Stored entries:
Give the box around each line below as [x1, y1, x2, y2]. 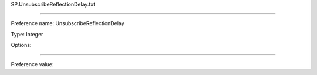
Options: [11, 42, 32, 49]
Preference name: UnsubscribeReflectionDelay [11, 20, 124, 27]
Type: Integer [11, 30, 43, 37]
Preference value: [11, 60, 54, 67]

- ASSIGNMENT
Restate every record above word for word, without images.

- COMPLETED TASK
Give the box around each line below as [x1, y1, x2, y2]. 
Options: [11, 42, 32, 49]
Preference name: UnsubscribeReflectionDelay [11, 20, 124, 27]
Type: Integer [11, 30, 43, 37]
Preference value: [11, 60, 54, 67]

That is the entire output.